The difference to the > method is very subtle. For many resource there is no difference anyway. For some others you might want to skip some cleanup operations which will fail anyway if the resource is broken.

The following simplified call-graph tries to demonstrate the most important important processes which take place with your resource. Please note that this is reduced to the processes relevant to the resource adapter class.

 Client  .  ResourcePool and           .  resource adapter
 code    .  LoadBalancer               .
         .                             .
 --------> get() ----------------------> precheck() -----------+
         .                             .                       |
         .    +------------------------<-----------------------+
         .    | on failure             .
         .    +------------------------> fail_close() ---------+
         .    | tries another          .                       |
         .    | available resource <---------------------------+
         .    |                        .
         .    | on success             .
         .    +------------------------> get_plain_resource() -+
         .                             .                       |
         .                             .
         .                             .
 --------> free() ---------------------> postcheck() ----------+
         .                             .                       |
         .    +------------------------<-----------------------+
         .    | on failure             .
         .    +------------------------> fail_close() ---------|
         .    | on success             .
         .    +--> Add back to pool    .
         .                             .
         .                             .
 --------> fail() ---------------------> fail_close() ---------|
         .                             .

(the free() and fail() methods do return meaningful values which are in not directly related to the resource adapter implementation.)

The diagram is separated into three sections: the leftmost section represents the user code, this is the software which uses ResourcePool; the middle one represents the ResourcePool core. For this diagram it makes no difference if you are using ResourcePool::LoadBalancer as well; the right most section represents the resource adapter of the extension.


The purpose of a factory is to store information which is required to create a resource. The factory is constructed and configured by the user code and then passed to the ResourcePool on construction.

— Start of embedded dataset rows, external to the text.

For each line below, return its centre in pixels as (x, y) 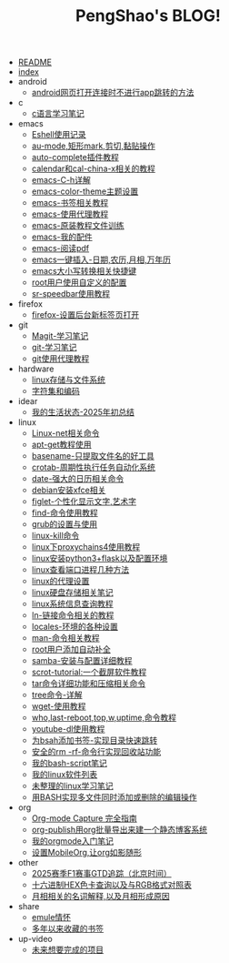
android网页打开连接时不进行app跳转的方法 (113, 93)
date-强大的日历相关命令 (78, 479)
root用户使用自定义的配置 (79, 282)
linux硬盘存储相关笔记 (72, 593)
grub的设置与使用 (65, 524)
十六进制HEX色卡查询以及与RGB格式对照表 (112, 885)
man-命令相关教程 (65, 638)
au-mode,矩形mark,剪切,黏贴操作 (94, 146)

The ResourcePool::Factory class acts as base for all factories. Besides the constructor the ResourcePool::Factory defines only two methods which should be overloaded.
create_resource Returns a resource adapter (a ResourcePool::Resource derived class). ResourcePool uses this method to create new resources as required. As a result of the fact the the constructor of a resource adapter may fail and return undef, the create_resource method is also allowed to return undef. In that case ResourcePool would apply the error handling as configured.
info This method is used if ResourcePool does some error reporting. You should return a human readable string which describes the resources which are created through this factory. For a database resource this could be the data-source name.

Naming conventions

As you have learned every ResourcePool consists of two parts. The namespace where you should place this two packages are ResourcePool::Factory and ResourcePool::Resource. Below this two namespaces you should add the complete perl-class name for which resource your extension is. E.g. The Net::LDAP factory and resource adapter are called ResourcePool::Factory::Net::LDAP and ResourcePool::Resource::Net::LDAP.

If you upload you extension to CPAN you should name the package according to your resource adapter name.


The reality delivers the best examples. Please have a look into the implementation of the already existing extensions like DBI or Net::LDAP.


ResourcePool, ResourcePool::Resource, ResourcePool::Factory


    Copyright (C) 2001-2009 by Markus Winand <>

    This program is free software; you can redistribute it and/or
    modify it under the same terms as Perl itself.